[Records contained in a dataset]
☆ ☆ ☆ ☆
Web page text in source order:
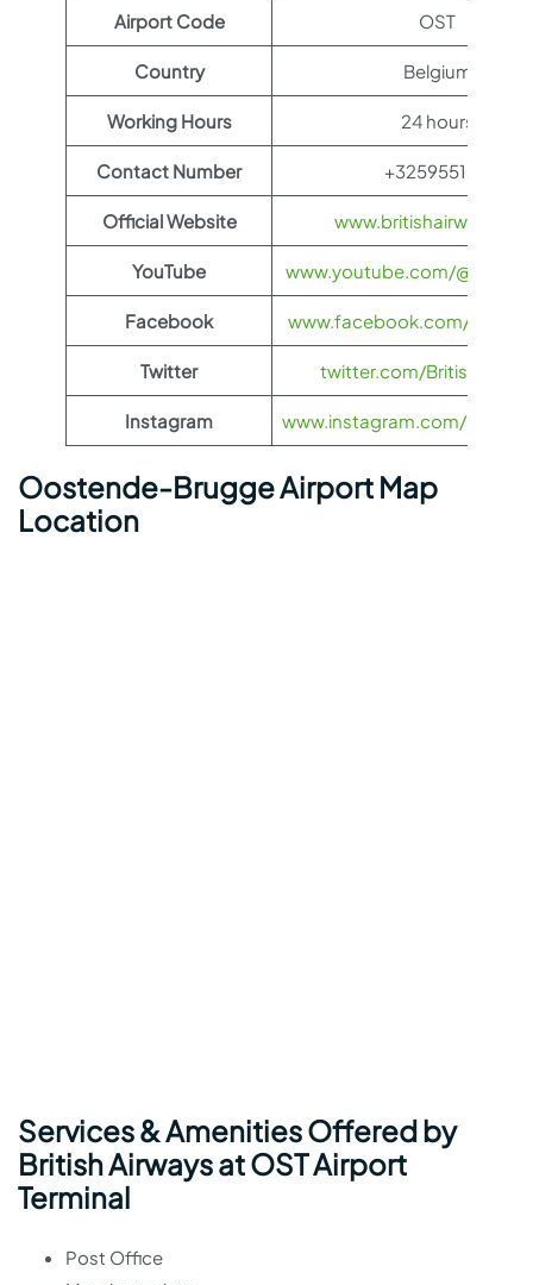
Airport Code OST
Country Belgium
Working Hours 24 hours
Contact Number +3259551211
Official Website
YouTube www.youtube.com/
Facebook www.facebook.com/
Twitter twitter.com/
Instagram www.instagram.com/
Oostende-Brugge Airport Map
Location
Services & Amenities Offered by
British Airways at OST Airport
Terminal
Post Office
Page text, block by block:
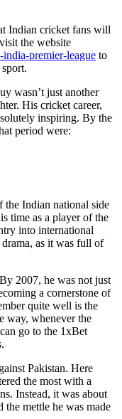
Indian cricket fans will
the website
premier-league to
wasn’t just another
His cricket career,
inspiring. By the
period were:
the Indian national side
time as a player of the
into international
as it was full of
2007, he was not just
a cornerstone of
quite well is the
way, whenever the
go to the 1xBet
Pakistan. Here
the most with a
Instead, it was about
mettle he was made
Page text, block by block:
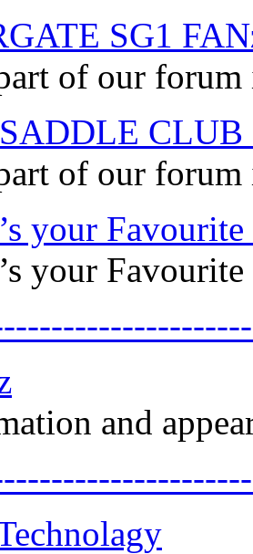
SG1
of our
of our
your
your
and
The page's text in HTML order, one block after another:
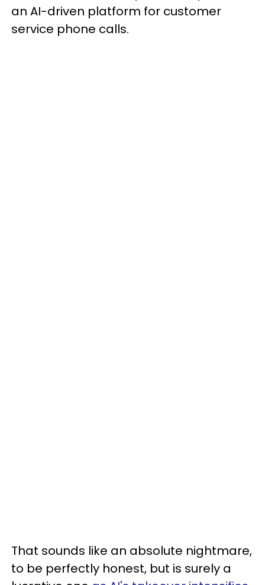
an AI-driven platform for customer
service phone calls.
That sounds like an absolute nightmare,
to be perfectly honest, but is surely a
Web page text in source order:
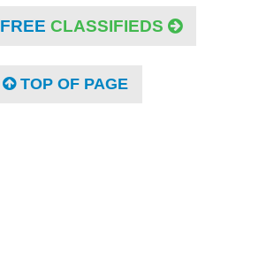
FREE CLASSIFIEDS
TOP OF PAGE
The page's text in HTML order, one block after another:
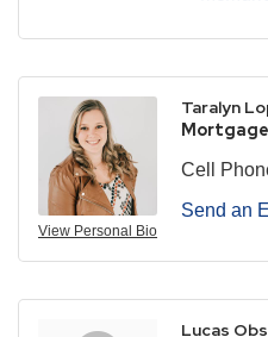
View Personal Bio
Taralyn
Cell
Send an
Lucas
☆ ☆ ☆ ☆
ACTIVITY: Give back every entry word for word, and drop the pictures as you go.

FINISHED TASK:
Web page text in source order:
Airport Code OST
Country Belgium
Working Hours 24 hours
Contact Number +3259551211
Official Website
YouTube www.youtube.com/
Facebook www.facebook.com/
Twitter twitter.com/
Instagram www.instagram.com/
Oostende-Brugge Airport Map
Location
Services & Amenities Offered by
British Airways at OST Airport
Terminal
Post Office
Page text, block by block:
Indian cricket fans will
the website
premier-league to
wasn’t just another
His cricket career,
inspiring. By the
period were:
the Indian national side
time as a player of the
into international
as it was full of
2007, he was not just
a cornerstone of
quite well is the
way, whenever the
go to the 1xBet
Pakistan. Here
the most with a
Instead, it was about
mettle he was made
Page text, block by block:
SG1
of our
of our
your
your
and
The page's text in HTML order, one block after another:
an AI-driven platform for customer
service phone calls.
That sounds like an absolute nightmare,
to be perfectly honest, but is surely a
Web page text in source order:
FREE CLASSIFIEDS
TOP OF PAGE
The page's text in HTML order, one block after another:
View Personal Bio
Taralyn
Cell
Send an
Lucas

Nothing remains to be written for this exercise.